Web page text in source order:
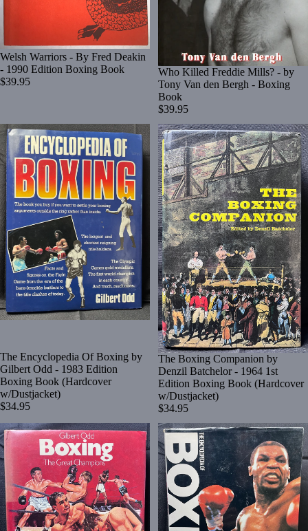
Welsh Warriors - By Fred Deakin
- 1990 Edition Boxing Book
$39.95
Who Killed Freddie Mills? - by
Tony Van den Bergh - Boxing
Book
$39.95
The Encyclopedia Of Boxing by
Gilbert Odd - 1983 Edition
Boxing Book (Hardcover
w/Dustjacket)
$34.95
The Boxing Companion by
Denzil Batchelor - 1964 1st
Edition Boxing Book (Hardcover
w/Dustjacket)
$34.95
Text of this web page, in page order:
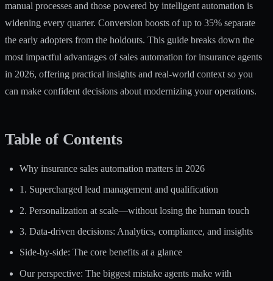
manual processes and those powered by intelligent automation is
widening every quarter. Conversion boosts of up to 35% separate
the early adopters from the holdouts. This guide breaks down the
most impactful advantages of sales automation for insurance agents
in 2026, offering practical insights and real-world context so you
can make confident decisions about modernizing your operations.
Table of Contents
Why insurance sales automation matters in 2026
1. Supercharged lead management and qualification
2. Personalization at scale—without losing the human touch
3. Data-driven decisions: Analytics, compliance, and insights
Side-by-side: The core benefits at a glance
Our perspective: The biggest mistake agents make with
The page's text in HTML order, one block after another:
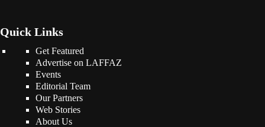
Quick Links
Get Featured
Advertise on LAFFAZ
Events
Editorial Team
Our Partners
Web Stories
About Us
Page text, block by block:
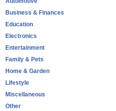
Business & Finances
Education
Electronics
Entertainment
Family & Pets
Home & Garden
Lifestyle
Miscellaneous
Other
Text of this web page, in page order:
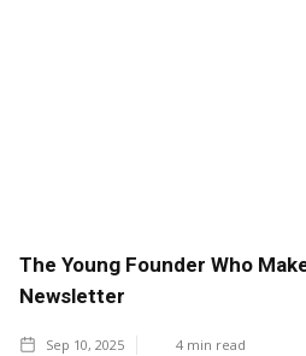
The Young Founder Who
Newsletter
Sep 10, 2025 4 min read
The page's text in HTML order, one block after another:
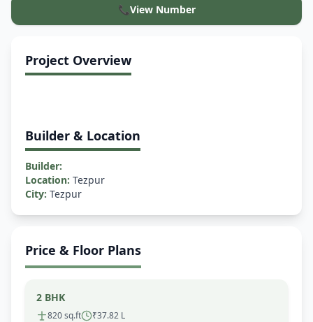
📞View Number
Project Overview
Builder & Location
Builder:
Location: Tezpur
City: Tezpur
Price & Floor Plans
2 BHK
820 sq.ft ₹37.82 L
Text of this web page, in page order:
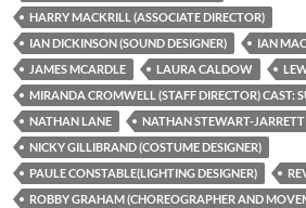
HARRY MACKRILL (ASSOCIATE DIRECTOR)
IAN DICKINSON (SOUND DESIGNER)
IAN
JAMES MCARDLE
LAURA CALDOW
MIRANDA CROMWELL (STAFF DIRECTOR) CAST:
NATHAN LANE
NATHAN STEWART-JARRETT
NICKY GILLIBRAND (COSTUME DESIGNER)
PAULE CONSTABLE(LIGHTING DESIGNER)
ROBBY GRAHAM (CHOREOGRAPHER AND
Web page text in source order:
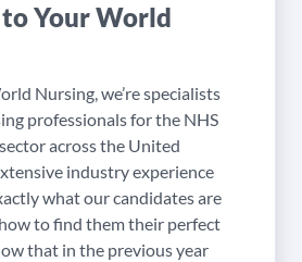
Your World
Nursing, we’re specialists
professionals for the NHS
across the United
industry experience
what our candidates are
to find them their perfect
that in the previous year
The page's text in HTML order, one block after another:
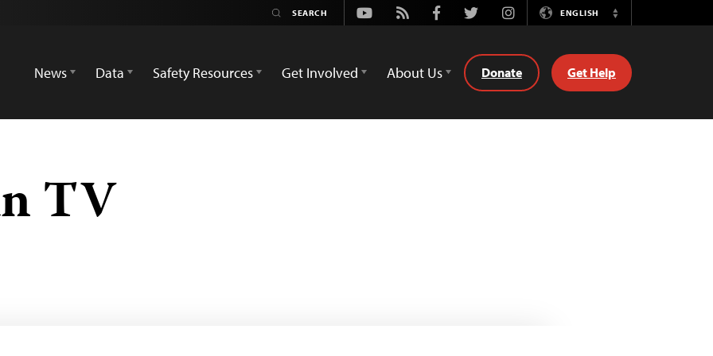
Youtube
Rss FacebookTwitterInstagramENGLISH
Switch
News
Data Safety Resources Get Involved About Us Donate Get Help
TV
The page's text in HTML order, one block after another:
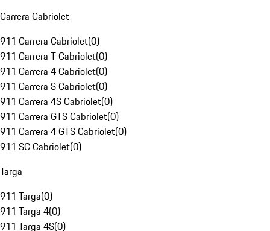
Carrera Cabriolet
911 Carrera Cabriolet(0)
911 Carrera T Cabriolet(0)
911 Carrera 4 Cabriolet(0)
911 Carrera S Cabriolet(0)
911 Carrera 4S Cabriolet(0)
911 Carrera GTS Cabriolet(0)
911 Carrera 4 GTS Cabriolet(0)
911 SC Cabriolet(0)
Targa
911 Targa(0)
911 Targa 4(0)
911 Targa 4S(0)
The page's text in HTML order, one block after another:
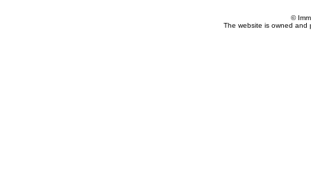
©
The website is owned and
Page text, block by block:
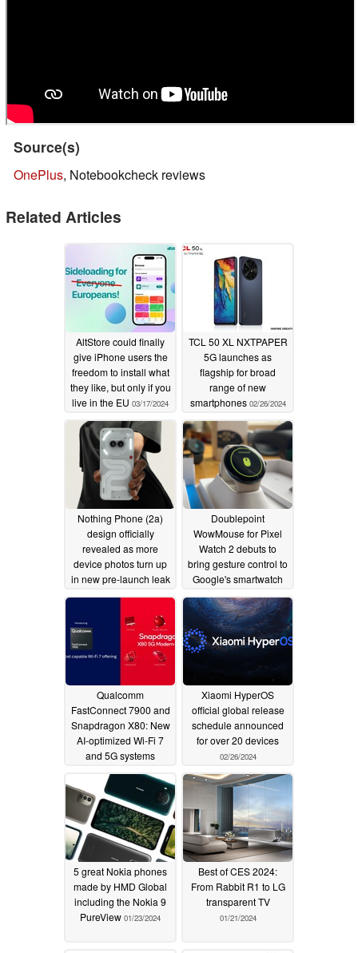
Source(s)
OnePlus, Notebookcheck reviews
Related Articles
AltStore could finally
give iPhone users the
freedom to install what
they like, but only if you
live in the EU 03/17/2024
TCL 50 XL NXTPAPER
5G launches as
flagship for broad
range of new
smartphones 02/26/2024
Nothing Phone (2a)
design officially
revealed as more
device photos turn up
in new pre-launch leak
02/26/2024
Doublepoint
WowMouse for Pixel
Watch 2 debuts to
bring gesture control to
Google's smartwatch
02/26/2024
Qualcomm
FastConnect 7900 and
Snapdragon X80: New
AI-optimized Wi-Fi 7
and 5G systems
02/26/2024
Xiaomi HyperOS
official global release
schedule announced
for over 20 devices
02/26/2024
5 great Nokia phones
made by HMD Global
including the Nokia 9
PureView 01/23/2024
Best of CES 2024:
From Rabbit R1 to LG
transparent TV
01/21/2024
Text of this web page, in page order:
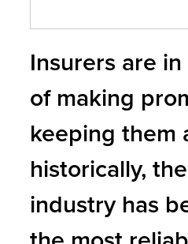
Insurers are
of making
keeping them
historically,
industry has

- [TASK DETAILS] The records must come back exactly, with their pictures removed.

- [FINAL ANSWER]
Web page text in source order:
Welsh Warriors - By Fred Deakin
- 1990 Edition Boxing Book
$39.95
Who Killed Freddie Mills? - by
Tony Van den Bergh - Boxing
Book
$39.95
The Encyclopedia Of Boxing by
Gilbert Odd - 1983 Edition
Boxing Book (Hardcover
w/Dustjacket)
$34.95
The Boxing Companion by
Denzil Batchelor - 1964 1st
Edition Boxing Book (Hardcover
w/Dustjacket)
$34.95
Text of this web page, in page order:
manual processes and those powered by intelligent automation is
widening every quarter. Conversion boosts of up to 35% separate
the early adopters from the holdouts. This guide breaks down the
most impactful advantages of sales automation for insurance agents
in 2026, offering practical insights and real-world context so you
can make confident decisions about modernizing your operations.
Table of Contents
Why insurance sales automation matters in 2026
1. Supercharged lead management and qualification
2. Personalization at scale—without losing the human touch
3. Data-driven decisions: Analytics, compliance, and insights
Side-by-side: The core benefits at a glance
Our perspective: The biggest mistake agents make with
The page's text in HTML order, one block after another:
Quick Links
Get Featured
Advertise on LAFFAZ
Events
Editorial Team
Our Partners
Web Stories
About Us
Page text, block by block:
Business & Finances
Education
Electronics
Entertainment
Family & Pets
Home & Garden
Lifestyle
Miscellaneous
Other
Text of this web page, in page order:
The Young Founder Who
Newsletter
Sep 10, 2025 4 min read
The page's text in HTML order, one block after another:
📞View Number
Project Overview
Builder & Location
Builder:
Location: Tezpur
City: Tezpur
Price & Floor Plans
2 BHK
820 sq.ft ₹37.82 L
Text of this web page, in page order:
HARRY MACKRILL (ASSOCIATE DIRECTOR)
IAN DICKINSON (SOUND DESIGNER)
IAN
JAMES MCARDLE
LAURA CALDOW
MIRANDA CROMWELL (STAFF DIRECTOR) CAST:
NATHAN LANE
NATHAN STEWART-JARRETT
NICKY GILLIBRAND (COSTUME DESIGNER)
PAULE CONSTABLE(LIGHTING DESIGNER)
ROBBY GRAHAM (CHOREOGRAPHER AND
Web page text in source order:
Your World
Nursing, we’re specialists
professionals for the NHS
across the United
industry experience
what our candidates are
to find them their perfect
that in the previous year
The page's text in HTML order, one block after another:
Youtube
Rss FacebookTwitterInstagramENGLISH
Switch
News
Data Safety Resources Get Involved About Us Donate Get Help
TV
The page's text in HTML order, one block after another:
Carrera Cabriolet
911 Carrera Cabriolet(0)
911 Carrera T Cabriolet(0)
911 Carrera 4 Cabriolet(0)
911 Carrera S Cabriolet(0)
911 Carrera 4S Cabriolet(0)
911 Carrera GTS Cabriolet(0)
911 Carrera 4 GTS Cabriolet(0)
911 SC Cabriolet(0)
Targa
911 Targa(0)
911 Targa 4(0)
911 Targa 4S(0)
The page's text in HTML order, one block after another:
©
The website is owned and
Page text, block by block:
Source(s)
OnePlus, Notebookcheck reviews
Related Articles
AltStore could finally
give iPhone users the
freedom to install what
they like, but only if you
live in the EU 03/17/2024
TCL 50 XL NXTPAPER
5G launches as
flagship for broad
range of new
smartphones 02/26/2024
Nothing Phone (2a)
design officially
revealed as more
device photos turn up
in new pre-launch leak
02/26/2024
Doublepoint
WowMouse for Pixel
Watch 2 debuts to
bring gesture control to
Google's smartwatch
02/26/2024
Qualcomm
FastConnect 7900 and
Snapdragon X80: New
AI-optimized Wi-Fi 7
and 5G systems
02/26/2024
Xiaomi HyperOS
official global release
schedule announced
for over 20 devices
02/26/2024
5 great Nokia phones
made by HMD Global
including the Nokia 9
PureView 01/23/2024
Best of CES 2024:
From Rabbit R1 to LG
transparent TV
01/21/2024
Text of this web page, in page order:
Insurers are
of making
keeping them
historically,
industry has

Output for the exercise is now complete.